Problem to work on: Below are records; count how many of their lines contain the string "firstArray", and give only that number.

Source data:
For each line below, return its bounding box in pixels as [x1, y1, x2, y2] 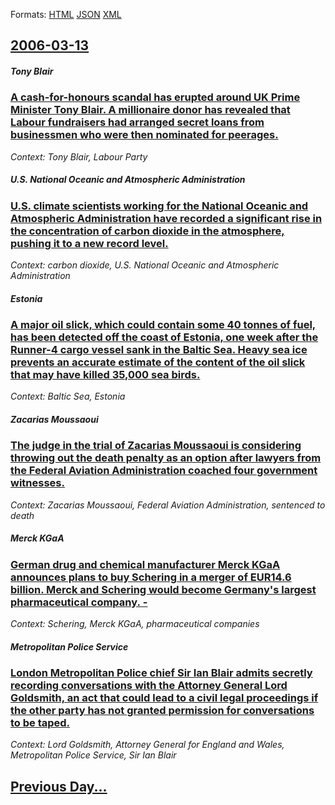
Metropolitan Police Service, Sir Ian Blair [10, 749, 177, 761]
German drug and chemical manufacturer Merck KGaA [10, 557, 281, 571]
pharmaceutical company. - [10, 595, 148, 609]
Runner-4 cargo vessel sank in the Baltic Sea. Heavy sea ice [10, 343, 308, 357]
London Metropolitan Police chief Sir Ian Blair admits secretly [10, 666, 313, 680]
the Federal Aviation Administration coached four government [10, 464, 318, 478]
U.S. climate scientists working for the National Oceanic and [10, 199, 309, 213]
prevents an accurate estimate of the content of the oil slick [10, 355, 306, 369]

* * *

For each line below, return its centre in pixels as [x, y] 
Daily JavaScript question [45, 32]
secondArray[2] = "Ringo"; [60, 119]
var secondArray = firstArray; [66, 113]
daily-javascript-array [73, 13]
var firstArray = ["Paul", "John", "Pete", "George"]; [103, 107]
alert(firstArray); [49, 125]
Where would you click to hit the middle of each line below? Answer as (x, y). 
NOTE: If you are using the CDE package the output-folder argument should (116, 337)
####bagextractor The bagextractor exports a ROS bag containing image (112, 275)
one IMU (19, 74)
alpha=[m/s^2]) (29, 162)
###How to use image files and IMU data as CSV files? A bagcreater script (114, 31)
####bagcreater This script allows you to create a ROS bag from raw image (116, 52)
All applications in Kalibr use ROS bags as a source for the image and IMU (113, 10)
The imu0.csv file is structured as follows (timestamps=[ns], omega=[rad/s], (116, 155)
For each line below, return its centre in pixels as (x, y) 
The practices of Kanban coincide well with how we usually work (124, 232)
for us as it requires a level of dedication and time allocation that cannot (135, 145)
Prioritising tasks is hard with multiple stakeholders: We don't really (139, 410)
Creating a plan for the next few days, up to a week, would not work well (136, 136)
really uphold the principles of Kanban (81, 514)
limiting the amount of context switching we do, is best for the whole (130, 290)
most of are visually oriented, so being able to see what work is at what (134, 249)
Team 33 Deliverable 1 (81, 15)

Exercise output: 3